The full API documentation has been split into individual modules for easier reading. Please refer to the `docs/` directory:

- [Workbook API](docs/01_workbook.md)
- [Worksheet API](docs/02_worksheet.md)
- [Cell & Range API](docs/03_cell_range.md)
- [Styles API](docs/04_styles.md)
- [Data Validation API](docs/05_data_validation.md)
- [Tables (ListObjects) API](docs/06_tables.md)
- [Pivot Tables API](docs/07_pivot_tables.md)
- [Rich Text API](docs/08_rich_text.md)
- [Async Operations API](docs/09_async_operations.md)
- [Conditional Formatting API](docs/10_conditional_formatting.md)
- [Streams I/O API](docs/11_streams.md)
- [Charts API](docs/12_charts.md)
- [Page Setup & Printing API](docs/13_page_setup.md)
- [Images & Shapes API](docs/14_images_and_shapes.md)
- [Formula Engine API](docs/15_formula_engine.md)
- [Comments & Threaded Comments API](docs/16_comments.md)
- [Encryption & Protection API](docs/17_encryption.md)
- [Pandas Integration API](docs/18_pandas.md)

---

## Performance

`pyopenxlsx` is built for speed.
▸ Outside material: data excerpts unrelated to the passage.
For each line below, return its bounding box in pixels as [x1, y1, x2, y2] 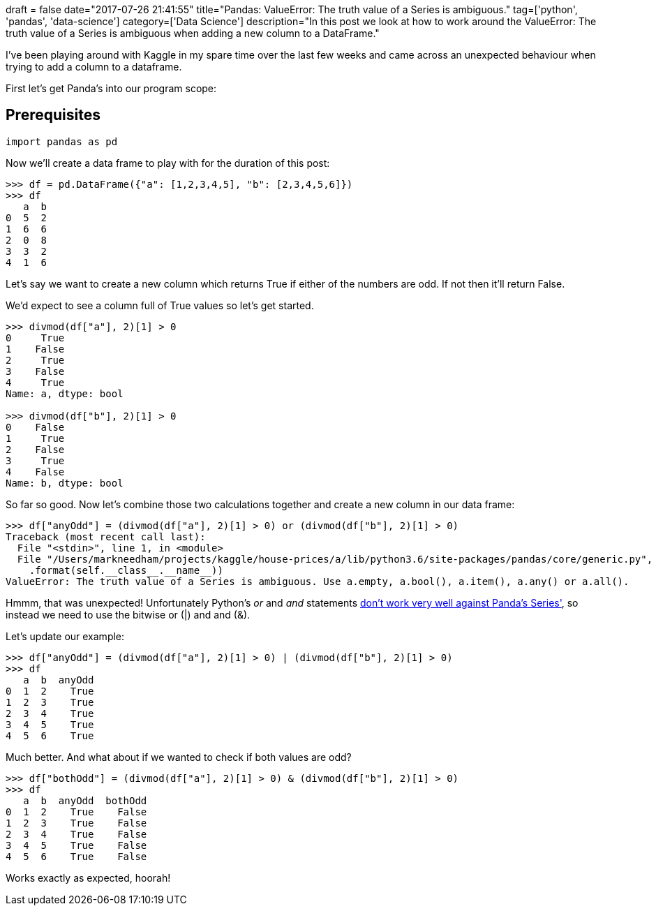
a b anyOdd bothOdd [23, 794, 147, 806]
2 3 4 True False [6, 828, 147, 840]
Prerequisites [6, 106, 100, 124]
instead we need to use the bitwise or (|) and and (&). [6, 608, 251, 621]
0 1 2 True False [6, 806, 147, 817]
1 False [6, 343, 65, 355]
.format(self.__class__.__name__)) [29, 564, 223, 576]
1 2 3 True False [6, 817, 147, 829]
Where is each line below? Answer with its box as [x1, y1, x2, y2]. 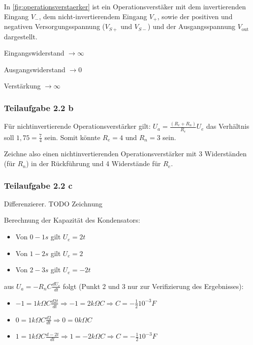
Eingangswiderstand [4, 48, 64, 58]
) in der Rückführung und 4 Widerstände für [26, 158, 161, 169]
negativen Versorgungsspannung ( [4, 21, 105, 31]
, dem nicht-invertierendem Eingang [39, 11, 147, 21]
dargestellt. [4, 31, 37, 41]
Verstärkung [4, 81, 41, 91]
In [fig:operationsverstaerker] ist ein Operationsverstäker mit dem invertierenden [4, 1, 246, 11]
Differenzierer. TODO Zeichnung [4, 198, 103, 208]
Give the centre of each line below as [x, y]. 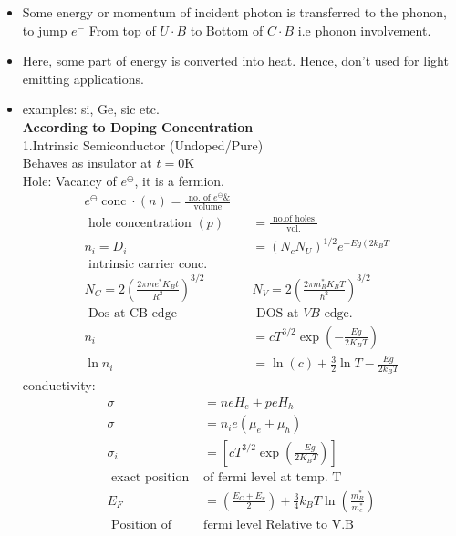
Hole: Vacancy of [69, 180]
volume [208, 207]
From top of [122, 30]
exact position [150, 477]
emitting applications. [83, 78]
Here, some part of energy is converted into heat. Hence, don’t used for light [235, 61]
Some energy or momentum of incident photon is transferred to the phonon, [234, 12]
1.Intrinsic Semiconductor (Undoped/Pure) [143, 144]
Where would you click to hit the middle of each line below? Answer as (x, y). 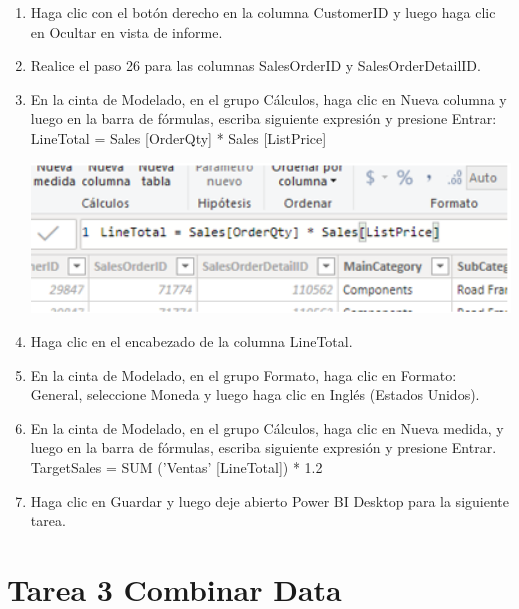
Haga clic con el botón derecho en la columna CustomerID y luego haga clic (263, 12)
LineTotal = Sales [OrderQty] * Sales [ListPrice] (178, 137)
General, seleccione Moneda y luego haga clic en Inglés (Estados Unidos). (255, 394)
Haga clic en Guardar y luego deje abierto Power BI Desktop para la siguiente (269, 500)
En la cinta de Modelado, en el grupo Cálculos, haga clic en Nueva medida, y (267, 427)
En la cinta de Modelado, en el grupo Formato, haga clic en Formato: (243, 374)
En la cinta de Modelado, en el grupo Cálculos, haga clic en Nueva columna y (268, 98)
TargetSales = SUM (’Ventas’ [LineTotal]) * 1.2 (176, 467)
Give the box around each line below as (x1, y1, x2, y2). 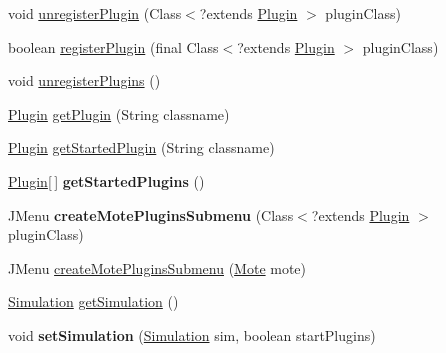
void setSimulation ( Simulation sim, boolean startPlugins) (8, 324, 376, 345)
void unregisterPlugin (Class (8, 3, 182, 23)
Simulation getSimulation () (8, 291, 179, 312)
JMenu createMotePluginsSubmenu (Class (8, 204, 294, 225)
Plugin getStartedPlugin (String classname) (8, 137, 275, 158)
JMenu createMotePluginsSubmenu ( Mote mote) (8, 257, 307, 278)
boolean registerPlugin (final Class (8, 36, 219, 57)
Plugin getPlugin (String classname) (8, 103, 230, 124)
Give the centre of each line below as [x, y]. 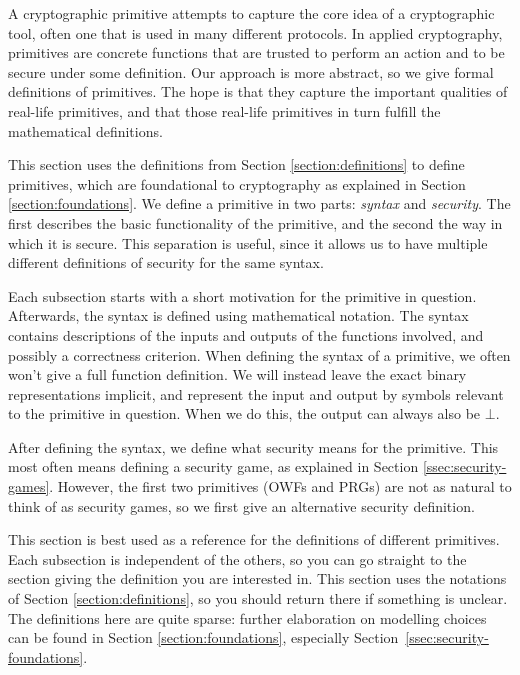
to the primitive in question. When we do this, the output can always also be [244, 413]
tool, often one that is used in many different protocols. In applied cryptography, [255, 32]
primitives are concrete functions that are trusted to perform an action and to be [256, 52]
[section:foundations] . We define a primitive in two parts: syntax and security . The [259, 203]
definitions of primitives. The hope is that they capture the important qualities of [258, 91]
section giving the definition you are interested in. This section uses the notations [257, 578]
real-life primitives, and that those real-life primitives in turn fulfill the [224, 110]
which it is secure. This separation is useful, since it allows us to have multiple [248, 242]
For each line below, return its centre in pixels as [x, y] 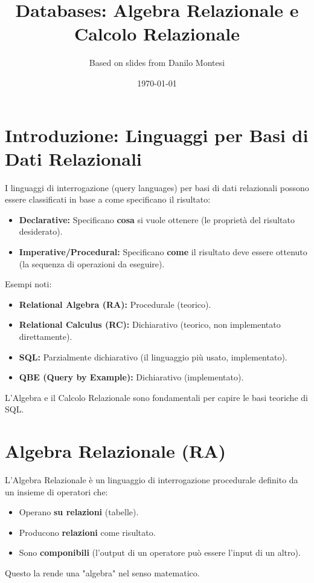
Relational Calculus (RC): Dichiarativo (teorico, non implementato [150, 324]
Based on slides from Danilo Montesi [157, 63]
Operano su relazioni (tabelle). [79, 512]
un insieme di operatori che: [56, 491]
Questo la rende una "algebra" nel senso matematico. [102, 573]
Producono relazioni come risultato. [87, 532]
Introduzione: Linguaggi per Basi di [157, 135]
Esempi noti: [28, 284]
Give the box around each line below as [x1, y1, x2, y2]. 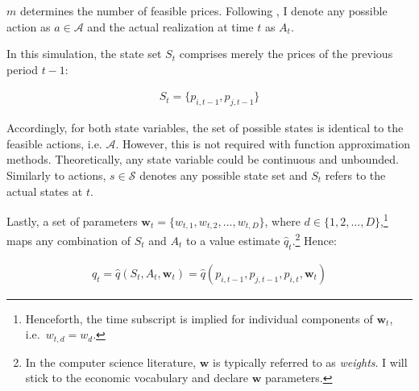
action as [6, 18, 51, 35]
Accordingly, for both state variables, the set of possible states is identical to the [6, 119, 404, 136]
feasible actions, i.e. [6, 135, 102, 152]
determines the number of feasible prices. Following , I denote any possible [19, 2, 388, 19]
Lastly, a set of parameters [6, 212, 138, 229]
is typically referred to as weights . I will [213, 353, 408, 370]
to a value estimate [186, 231, 280, 248]
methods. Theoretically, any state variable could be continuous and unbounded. [6, 151, 399, 168]
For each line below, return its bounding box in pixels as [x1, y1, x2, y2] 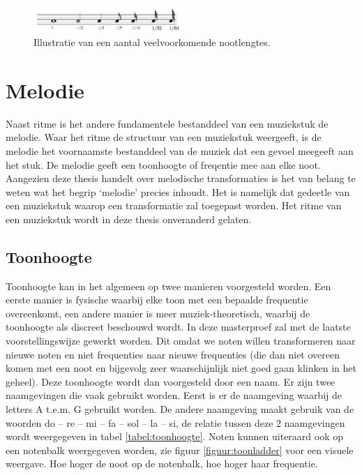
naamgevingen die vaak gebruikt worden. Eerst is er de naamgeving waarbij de [6, 388, 342, 402]
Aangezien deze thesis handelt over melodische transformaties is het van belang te [6, 171, 356, 186]
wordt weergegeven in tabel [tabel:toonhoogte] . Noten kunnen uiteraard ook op [6, 429, 343, 444]
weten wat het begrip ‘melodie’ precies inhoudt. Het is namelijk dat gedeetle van [6, 184, 350, 199]
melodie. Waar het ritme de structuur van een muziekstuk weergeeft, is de [6, 130, 322, 144]
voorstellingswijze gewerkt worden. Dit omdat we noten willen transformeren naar [6, 333, 356, 348]
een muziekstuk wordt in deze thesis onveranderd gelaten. [6, 211, 252, 226]
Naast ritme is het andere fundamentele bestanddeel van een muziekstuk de [6, 116, 329, 130]
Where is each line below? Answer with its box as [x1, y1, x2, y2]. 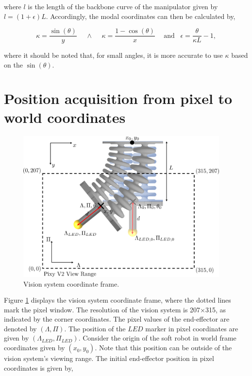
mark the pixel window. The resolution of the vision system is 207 [4, 304, 201, 314]
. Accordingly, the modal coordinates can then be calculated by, [46, 11, 235, 21]
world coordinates [4, 107, 126, 127]
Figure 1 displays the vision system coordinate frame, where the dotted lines [4, 295, 231, 305]
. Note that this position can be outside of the [95, 342, 232, 353]
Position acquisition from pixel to [4, 88, 233, 108]
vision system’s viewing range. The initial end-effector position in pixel [4, 353, 214, 363]
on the [4, 59, 23, 69]
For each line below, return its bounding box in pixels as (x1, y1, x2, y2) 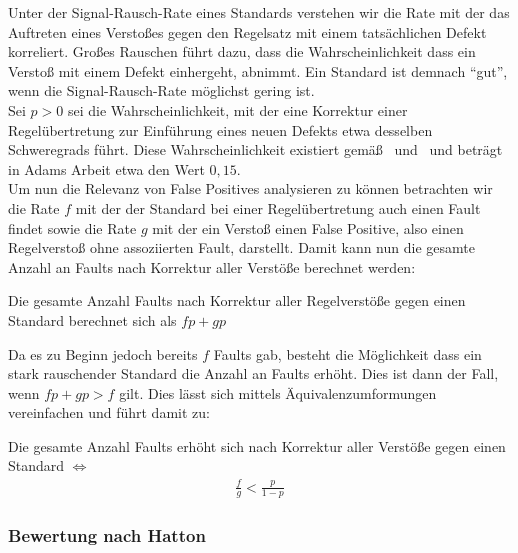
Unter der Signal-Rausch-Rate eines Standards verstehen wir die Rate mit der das (8, 2, 510, 22)
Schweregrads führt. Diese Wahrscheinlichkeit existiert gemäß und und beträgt (8, 139, 503, 160)
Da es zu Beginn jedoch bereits (8, 343, 198, 364)
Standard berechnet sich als (8, 309, 177, 330)
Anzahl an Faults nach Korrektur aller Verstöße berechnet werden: (8, 256, 416, 277)
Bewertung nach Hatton (8, 523, 206, 548)
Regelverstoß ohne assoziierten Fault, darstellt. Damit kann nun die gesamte (8, 237, 475, 258)
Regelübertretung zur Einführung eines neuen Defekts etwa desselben (8, 119, 433, 140)

By leveraging the C++ OpenXLSX-NX engine and providing optimized bulk operations, it significantly outperforms pure-Python alternatives.

> **Note**: The following benchmarks were recorded on an Apple Silicon (arm64) M-series processor, comparing `pyopenxlsx` v1.3.1 against `openpyxl`.

### Benchmarks (pyopenxlsx vs openpyxl)

| Scenario | pyopenxlsx | openpyxl | Speedup |
| :--- | :--- | :--- | :--- |
| **Load File** (20,000 cells) | **~2.5ms** | ~169.0ms | **67x** |
| **Single Read** (1 cell in large doc) | **~4.4ms** | ~181.7ms | **41x** |
| **Bulk Read / Iterate** (20,000 cells) | **~10.0ms** | ~136.3ms* | **13.6x** |
| **Write Small** (1,000 cells) | **~3.5ms** | ~8.0ms | **2.2x** |
| **Write Large** (50,000 cells) | **~95.1ms** | ~316.9ms | **3.3x** |
| **Bulk Write Large** (50,000 cells, numpy/range) | **~17.4ms** | N/A | **18.2x** |
| **Extreme Write** (1,000,000 cells) | **~567ms** | ~6,172ms | **10.8x** |
| **Bulk Write Extreme** (1,000,000 cells, numpy) | **~330ms** | N/A | **18.7x** |

*\* `openpyxl` bulk read timed using `values_only=True`.*

### Resource Usage (1,000,000 cells)

| Library | Execution Time | Memory Delta | CPU Load |
| :--- | :--- | :--- | :--- |
| **pyopenxlsx** (bulk write) | **~0.33s** | ~200 MB | ~99% |
| **openpyxl** | ~6.17s | ~600 MB* | ~99% |

> [!NOTE]
> *Memory delta for `openpyxl` can be misleading due to Python's garbage collection timing during the benchmark. However, `pyopenxlsx` consistently shows lower memory pressure for bulk operations as data is handled primarily in C++.

### Why is it faster?
1. **C++ Foundation**: Core operations happen in highly optimized C++. Recent updates eliminated `shared_ptr` heap allocations and deep copies for zero-allocation performance during high-throughput tasks.
2. **Reduced Object Overhead**: `pyopenxlsx` minimizes the creation of many Python `Cell` objects during bulk operations.
3. **Efficient Memory Mapping**: Leverages the memory-efficient design of OpenXLSX-NX.
4. **Asynchronous I/O**: Key operations are available as non-blocking coroutines to maximize throughput in concurrent applications.

---

## Development

### Run Tests

```bash
# Run all tests
uv run pytest

# With coverage
uv run pytest --cov=src/pyopenxlsx --cov-report=term-missing
```

## License

BSD 3-Clause License.
The underlying OpenXLSX-NX library is licensed under the MIT License, and nanobind under a BSD-style license.